--- Material for this exercise Enclosed Below ---
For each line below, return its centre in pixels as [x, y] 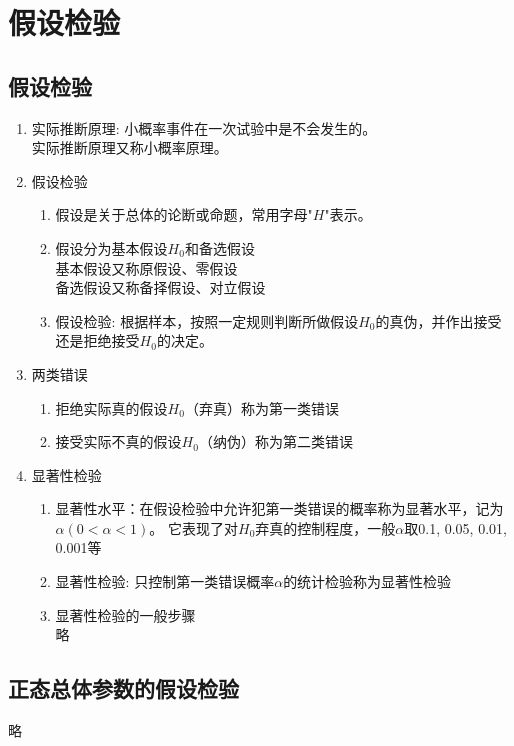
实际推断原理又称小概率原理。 [129, 147]
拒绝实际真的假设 [111, 407]
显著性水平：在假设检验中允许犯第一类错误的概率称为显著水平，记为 [279, 508]
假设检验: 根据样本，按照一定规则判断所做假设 [207, 320]
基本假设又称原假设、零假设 [146, 267]
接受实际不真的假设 [118, 441]
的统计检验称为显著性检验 [367, 581]
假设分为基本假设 [111, 247]
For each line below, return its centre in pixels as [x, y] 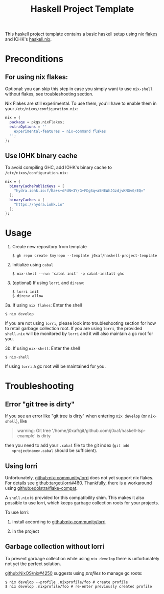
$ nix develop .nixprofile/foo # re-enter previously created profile [79, 586]
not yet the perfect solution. [33, 564]
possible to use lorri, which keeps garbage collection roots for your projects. [82, 503]
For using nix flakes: [37, 77]
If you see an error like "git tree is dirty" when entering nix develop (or [76, 416]
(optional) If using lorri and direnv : [48, 283]
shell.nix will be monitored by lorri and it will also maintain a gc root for [79, 333]
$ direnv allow [28, 296]
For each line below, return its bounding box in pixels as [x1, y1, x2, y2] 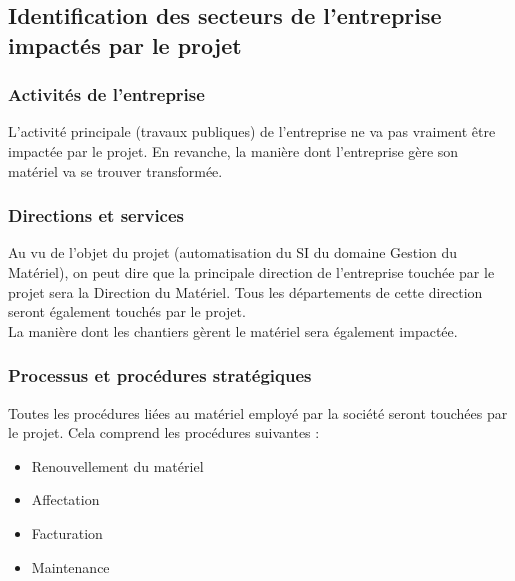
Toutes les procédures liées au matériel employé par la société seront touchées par [8, 402, 508, 423]
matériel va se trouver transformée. [8, 160, 223, 181]
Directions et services [8, 203, 185, 228]
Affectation [31, 489, 100, 510]
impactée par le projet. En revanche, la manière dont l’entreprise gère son [8, 140, 459, 161]
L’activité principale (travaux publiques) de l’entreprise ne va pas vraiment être [8, 121, 496, 142]
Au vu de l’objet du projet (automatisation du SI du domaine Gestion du [8, 242, 458, 263]
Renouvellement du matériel [31, 455, 204, 476]
--- End of Enclosed Material for this exercise ---
### Goal of the exercise:
Only the lines above starting with the one with "impactée par le" and going through the one with "Au vu de l’objet" are to be copied, word for word and with both ends kept.

### Task output:
impactée par le projet. En revanche, la manière dont l’entreprise gère son [8, 140, 459, 161]
L’activité principale (travaux publiques) de l’entreprise ne va pas vraiment être [8, 121, 496, 142]
Au vu de l’objet du projet (automatisation du SI du domaine Gestion du [8, 242, 458, 263]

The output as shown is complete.